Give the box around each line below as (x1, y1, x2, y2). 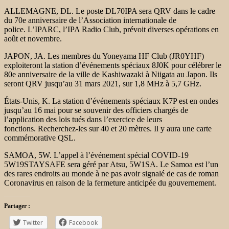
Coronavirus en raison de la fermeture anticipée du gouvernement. (4, 178, 216, 187)
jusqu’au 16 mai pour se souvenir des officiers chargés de (4, 105, 188, 114)
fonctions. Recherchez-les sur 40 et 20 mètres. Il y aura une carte (4, 124, 212, 133)
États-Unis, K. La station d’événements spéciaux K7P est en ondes (4, 96, 218, 105)
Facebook (69, 218, 98, 227)
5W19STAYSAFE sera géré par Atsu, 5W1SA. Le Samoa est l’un (4, 159, 218, 169)
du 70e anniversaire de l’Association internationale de (4, 15, 176, 25)
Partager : (4, 202, 30, 210)
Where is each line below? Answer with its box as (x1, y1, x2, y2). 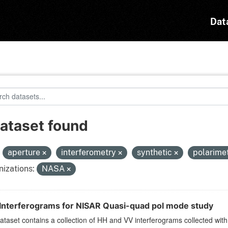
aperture (7, 148, 42, 158)
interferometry (61, 148, 118, 158)
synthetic (136, 148, 174, 158)
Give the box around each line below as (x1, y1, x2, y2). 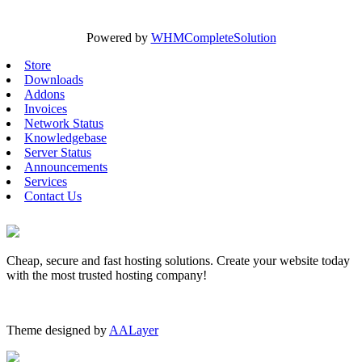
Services (24, 174, 67, 188)
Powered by (86, 30, 151, 44)
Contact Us (24, 188, 82, 203)
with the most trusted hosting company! (6, 267, 207, 282)
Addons (24, 86, 65, 101)
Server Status (24, 145, 91, 159)
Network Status (24, 116, 103, 130)
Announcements (24, 159, 107, 174)
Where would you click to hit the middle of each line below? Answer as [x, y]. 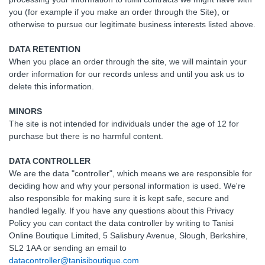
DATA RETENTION [45, 49]
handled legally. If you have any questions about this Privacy [121, 211]
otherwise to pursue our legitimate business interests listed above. [132, 24]
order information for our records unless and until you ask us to [127, 74]
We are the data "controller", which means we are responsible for [130, 173]
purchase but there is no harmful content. [86, 136]
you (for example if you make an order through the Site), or [119, 12]
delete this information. [51, 86]
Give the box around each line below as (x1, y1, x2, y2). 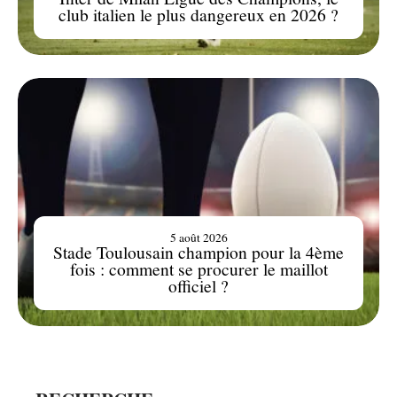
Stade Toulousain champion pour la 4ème (53, 239, 344, 263)
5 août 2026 (169, 229, 228, 245)
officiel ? (168, 273, 229, 297)
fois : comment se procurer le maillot (69, 256, 328, 280)
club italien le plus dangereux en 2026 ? (58, 2, 339, 26)
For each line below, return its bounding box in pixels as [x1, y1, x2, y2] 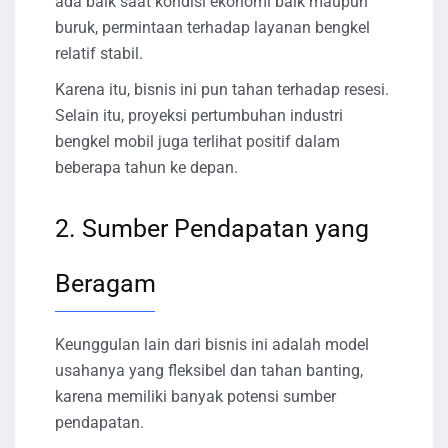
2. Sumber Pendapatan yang [55, 213, 369, 243]
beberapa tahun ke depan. [55, 157, 238, 177]
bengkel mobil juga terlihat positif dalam [55, 131, 340, 151]
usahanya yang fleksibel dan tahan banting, [55, 360, 363, 380]
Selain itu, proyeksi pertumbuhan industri [55, 105, 343, 125]
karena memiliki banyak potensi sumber [55, 386, 336, 406]
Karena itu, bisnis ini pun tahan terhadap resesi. [55, 79, 389, 99]
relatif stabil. [55, 43, 143, 63]
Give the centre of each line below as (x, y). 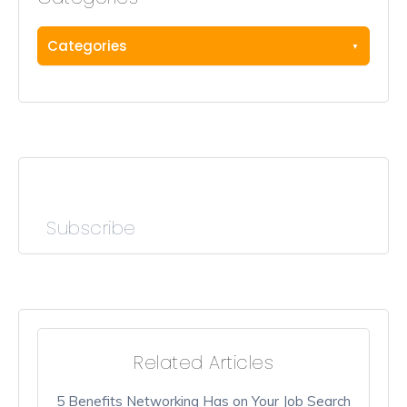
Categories (87, 46)
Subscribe (91, 228)
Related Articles (203, 363)
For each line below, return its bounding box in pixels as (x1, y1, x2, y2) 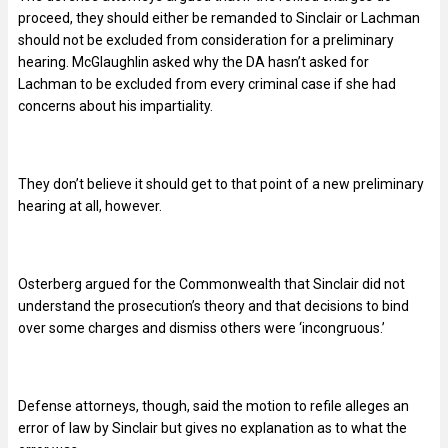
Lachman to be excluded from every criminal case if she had (18, 75, 396, 92)
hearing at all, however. (18, 197, 162, 214)
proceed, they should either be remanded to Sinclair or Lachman (18, 9, 420, 26)
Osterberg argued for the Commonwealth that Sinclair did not (18, 275, 405, 292)
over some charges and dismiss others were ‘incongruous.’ (18, 319, 385, 336)
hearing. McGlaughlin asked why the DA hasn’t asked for (18, 53, 369, 70)
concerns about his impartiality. (18, 97, 213, 114)
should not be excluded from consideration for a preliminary (18, 31, 394, 48)
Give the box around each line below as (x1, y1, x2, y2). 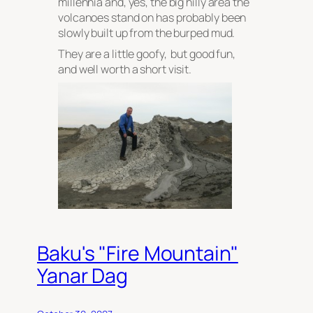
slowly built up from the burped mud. (58, 25, 235, 41)
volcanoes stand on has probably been (58, 10, 247, 26)
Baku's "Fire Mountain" (37, 239, 238, 267)
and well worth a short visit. (58, 61, 192, 78)
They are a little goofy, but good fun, (58, 46, 236, 62)
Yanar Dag (37, 261, 129, 289)

------------------------------------------------------------

Pictures are not part of the copy; reproduce everything else in the records exactly.

▶ [Exercise solution]:
Give the box around each line below as (x1, y1, x2, y2). 
Coronavirus en raison de la fermeture anticipée du gouvernement. (4, 178, 216, 187)
jusqu’au 16 mai pour se souvenir des officiers chargés de (4, 105, 188, 114)
fonctions. Recherchez-les sur 40 et 20 mètres. Il y aura une carte (4, 124, 212, 133)
États-Unis, K. La station d’événements spéciaux K7P est en ondes (4, 96, 218, 105)
Facebook (69, 218, 98, 227)
5W19STAYSAFE sera géré par Atsu, 5W1SA. Le Samoa est l’un (4, 159, 218, 169)
du 70e anniversaire de l’Association internationale de (4, 15, 176, 25)
Partager : (4, 202, 30, 210)
Where is each line below? Answer with its box as (x1, y1, x2, y2). 
aperture (7, 148, 42, 158)
interferometry (61, 148, 118, 158)
synthetic (136, 148, 174, 158)
Give the box around each line below as (x1, y1, x2, y2). 
Services (24, 174, 67, 188)
Powered by (86, 30, 151, 44)
Contact Us (24, 188, 82, 203)
with the most trusted hosting company! (6, 267, 207, 282)
Addons (24, 86, 65, 101)
Server Status (24, 145, 91, 159)
Network Status (24, 116, 103, 130)
Announcements (24, 159, 107, 174)
Where would you click to hit the middle of each line below? Answer as [x, y]. 
DATA RETENTION [45, 49]
handled legally. If you have any questions about this Privacy [121, 211]
otherwise to pursue our legitimate business interests listed above. [132, 24]
order information for our records unless and until you ask us to [127, 74]
We are the data "controller", which means we are responsible for [130, 173]
purchase but there is no harmful content. [86, 136]
you (for example if you make an order through the Site), or [119, 12]
delete this information. [51, 86]
Give the box around each line below as (x1, y1, x2, y2). 
Stade Toulousain champion pour la 4ème (53, 239, 344, 263)
5 août 2026 (169, 229, 228, 245)
officiel ? (168, 273, 229, 297)
fois : comment se procurer le maillot (69, 256, 328, 280)
club italien le plus dangereux en 2026 ? (58, 2, 339, 26)
For each line below, return its bounding box in pixels as [x1, y1, x2, y2] 
2. Sumber Pendapatan yang [55, 213, 369, 243]
beberapa tahun ke depan. [55, 157, 238, 177]
bengkel mobil juga terlihat positif dalam [55, 131, 340, 151]
usahanya yang fleksibel dan tahan banting, [55, 360, 363, 380]
Selain itu, proyeksi pertumbuhan industri [55, 105, 343, 125]
karena memiliki banyak potensi sumber [55, 386, 336, 406]
Karena itu, bisnis ini pun tahan terhadap resesi. [55, 79, 389, 99]
relatif stabil. [55, 43, 143, 63]
Give the centre of each line below as (x, y). 
Categories (87, 46)
Subscribe (91, 228)
Related Articles (203, 363)
For each line below, return its bounding box in pixels as (x1, y1, x2, y2) 
Lachman to be excluded from every criminal case if she had (18, 75, 396, 92)
hearing at all, however. (18, 197, 162, 214)
proceed, they should either be remanded to Sinclair or Lachman (18, 9, 420, 26)
Osterberg argued for the Commonwealth that Sinclair did not (18, 275, 405, 292)
over some charges and dismiss others were ‘incongruous.’ (18, 319, 385, 336)
hearing. McGlaughlin asked why the DA hasn’t asked for (18, 53, 369, 70)
concerns about his impartiality. (18, 97, 213, 114)
should not be excluded from consideration for a preliminary (18, 31, 394, 48)
Give the box around each line below as (x1, y1, x2, y2). 
slowly built up from the burped mud. (58, 25, 235, 41)
volcanoes stand on has probably been (58, 10, 247, 26)
Baku's "Fire Mountain" (37, 239, 238, 267)
and well worth a short visit. (58, 61, 192, 78)
They are a little goofy, but good fun, (58, 46, 236, 62)
Yanar Dag (37, 261, 129, 289)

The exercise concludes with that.